**What is expected**
Repeat exactly, and only, the lines from the one holding "находится в процессе" through the last line of the records below.

**Dataset excerpts**
- - -

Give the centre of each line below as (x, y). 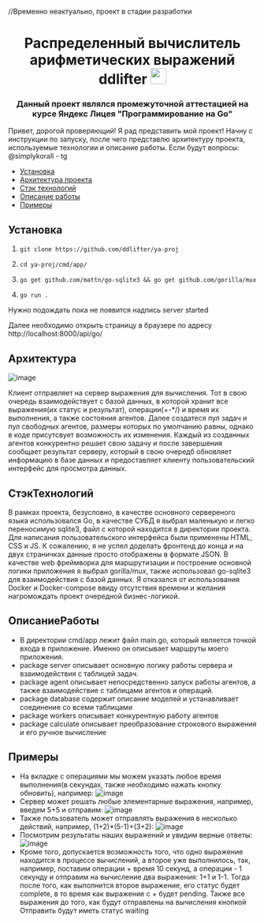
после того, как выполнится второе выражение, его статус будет (130, 885)
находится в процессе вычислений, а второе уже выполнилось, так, (135, 860)
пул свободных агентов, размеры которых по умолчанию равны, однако (131, 426)
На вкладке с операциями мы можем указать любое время (121, 776)
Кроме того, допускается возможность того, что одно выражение (131, 851)
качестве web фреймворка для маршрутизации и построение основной (130, 562)
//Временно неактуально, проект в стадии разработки (100, 11)
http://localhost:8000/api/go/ (56, 334)

- - -

**Result for this exercise**
находится в процессе вычислений, а второе уже выполнилось, так, (135, 860)
пул свободных агентов, размеры которых по умолчанию равны, однако (131, 426)
На вкладке с операциями мы можем указать любое время (121, 776)
Кроме того, допускается возможность того, что одно выражение (131, 851)
качестве web фреймворка для маршрутизации и построение основной (130, 562)
//Временно неактуально, проект в стадии разработки (100, 11)
http://localhost:8000/api/go/ (56, 334)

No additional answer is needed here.